In 2004, the GOA workforce will construct on its success and can proceed to complement the practical annotation of UniProt and work in direction of enhancing the flexibility of scientists to entry all obtainable organic data. Researchers wishing to question or contribute to the GOA venture are inspired to electronic mail: firstname.lastname@example.org.
ELECTRONIC GO ANNOTATION
The large-scale project of GO phrases to UniProt entries hasbeen made attainable by efficiently changing a proportion ofthe pre-existing knowledge held throughout the Øat Æles into GOterms (7).
For instance, UniProt description strains (DE) maycontain Enzyme Commission (EC) numbers. Using an exist-ing mapping of EC numbers to the GO molecular functionontology (ec2go) and a mapping of protein accession numbersto EC numbers, GOA can produce a UniProt to GOassociation. In an identical trend the GOA group maintains aSwiss-Prot key phrase to GO mapping (spkw2go).
This mappingÆle is routinely used to generate a lot of annotationsto GO course of, perform and element ontologies (seecontents of present launch on the GOA house web page).Bi-directional database cross-references additionally assist to inte-grate GO annotations. For instance, the vast majority of UniProtentries will cross-reference an InterPro identiÆcation numberand vice versa.
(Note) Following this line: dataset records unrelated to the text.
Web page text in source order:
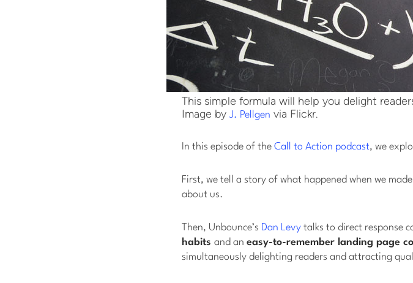
This simple formula will help you delight
Image by J. Pellgen via Flickr.
In this episode of the Call to Action podcast, we
First, we tell a story of what happened when we
about us.
Then, Unbounce’s Dan Levy talks to direct response
habits and an easy-to-remember landing page
simultaneously delighting readers and attracting
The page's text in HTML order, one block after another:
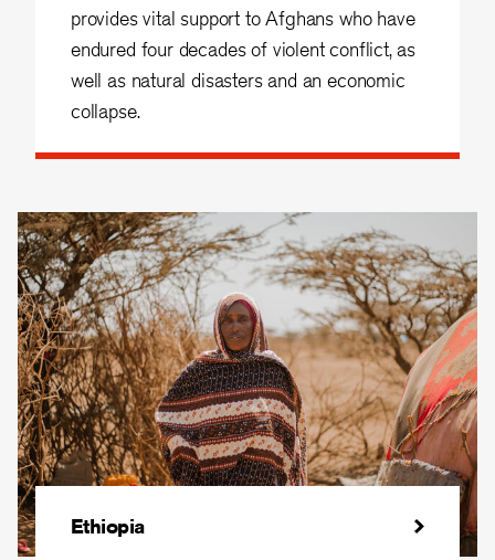
provides vital support to Afghans who have
endured four decades of violent conflict, as
well as natural disasters and an economic
collapse.
Ethiopia
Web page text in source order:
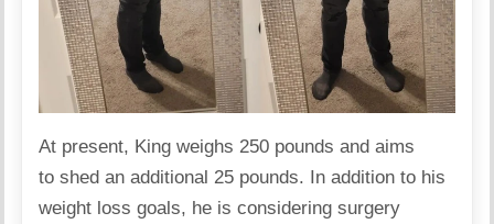
At present, King weighs 250 pounds and aims
to shed an additional 25 pounds. In addition to his
weight loss goals, he is considering surgery

InterPro is a key database maintained at theEBI (11,12). It supplies an built-in documentation resourcefor proteins, households and domains. A single InterPro entryprovides complete annotation describing a set of relatedproteins, a few of which can have equivalent features, beinvolved in the identical processes and act in the identical places.During the curation of every InterPro entry, high-level GOterms are manually curated, based mostly on a assessment of the literatureavailable on the associated proteins. This annotation is used togenerate an InterPro2go mapping and in addition serves as abiological abstract in the InterPro entry.
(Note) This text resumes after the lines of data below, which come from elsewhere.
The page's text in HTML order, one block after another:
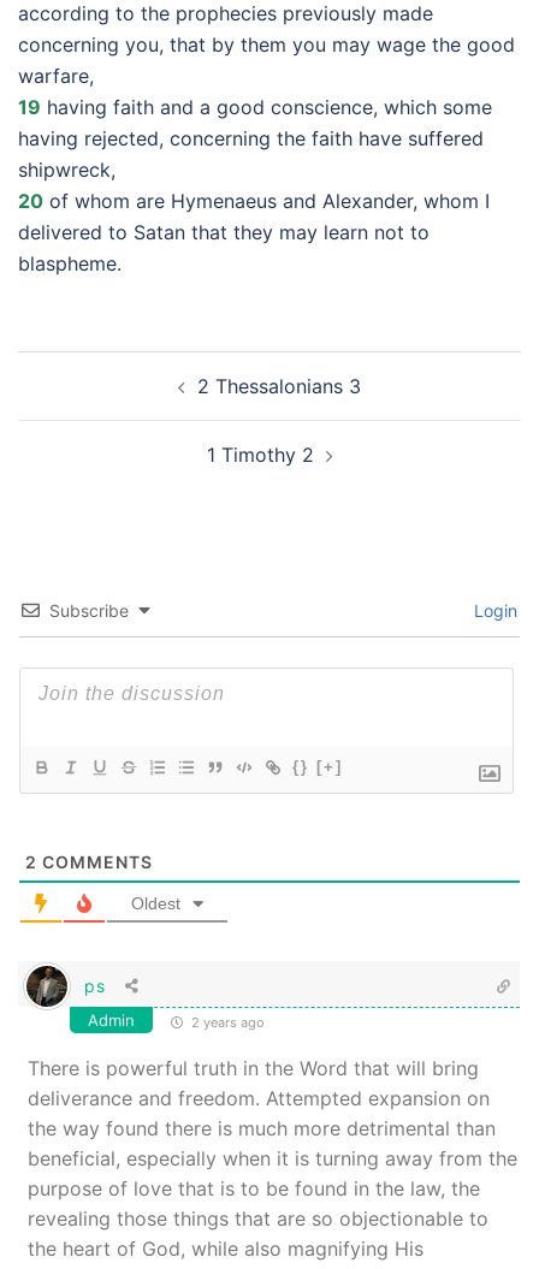
according to the prophecies previously made
concerning you, that by them you may wage the good
warfare,
19 having faith and a good conscience, which some
having rejected, concerning the faith have suffered
shipwreck,
20 of whom are Hymenaeus and Alexander, whom I
delivered to Satan that they may learn not to
blaspheme.
2 Thessalonians 3
1 Timothy 2
Subscribe Login
{} [+]
2 COMMENTS
Oldest
ps
Admin 2 years ago
There is powerful truth in the Word that will bring
deliverance and freedom. Attempted expansion on
the way found there is much more detrimental than
beneficial, especially when it is turning away from the
purpose of love that is to be found in the law, the
revealing those things that are so objectionable to
the heart of God, while also magnifying His
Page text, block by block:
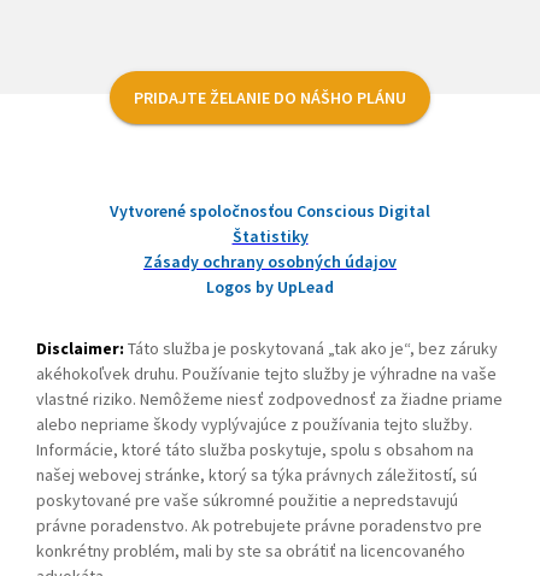
PRIDAJTE ŽELANIE DO NÁŠHO PLÁNU
Vytvorené spoločnosťou Conscious Digital
Štatistiky
Zásady ochrany osobných údajov
Logos by UpLead
Disclaimer: Táto služba je poskytovaná „tak ako je“, bez záruky
akéhokoľvek druhu. Používanie tejto služby je výhradne na vaše
vlastné riziko. Nemôžeme niesť zodpovednosť za žiadne priame
alebo nepriame škody vyplývajúce z používania tejto služby.
Informácie, ktoré táto služba poskytuje, spolu s obsahom na
našej webovej stránke, ktorý sa týka právnych záležitostí, sú
poskytované pre vaše súkromné použitie a nepredstavujú
právne poradenstvo. Ak potrebujete právne poradenstvo pre
konkrétny problém, mali by ste sa obrátiť na licencovaného

So far, theapplication of the InterPro2go mapping in the electronicassignment of GO phrases to gene merchandise has produced themost protection in the GOA information set (see contents of currentrelease on the GOA house web page). Both spkw2go andInterPro2go mappings are maintained in-house and distributedon the GO and EBI FTP websites regularly. To supportinteroperability, InterPro2go has been used to generate GOmappings to its member databases (see Table 1) and these alsoare obtainable for obtain.
The GO assignments are launched month-to-month, in accordancewith a GO Consortium agreed format, inside a `geneassociation Æle’. As the mapping Æles utilized by GOA aremanually curated, GOA is conÆdent that its electronicannotation is of a excessive normal. Despite this, it’s importantthat customers have the flexibility to differentiate digital frommanually veriÆed GO annotation. For this purpose, the certaintyof every GOA affiliation is supported by annotating to oneof 10 Consortium agreed proof codes.
generated associations are labelled as `inferred from electronicannotation’ or IEA. Proteins assigned this code are `possible’ tobe concerned in a selected GO exercise.MANUAL GO ANNOTATIONThe large-scale project of GO phrases to UniProt proteinsusing digital strategies is a quick and efÆcient manner ofassociating high-level phrases to a lot of proteins.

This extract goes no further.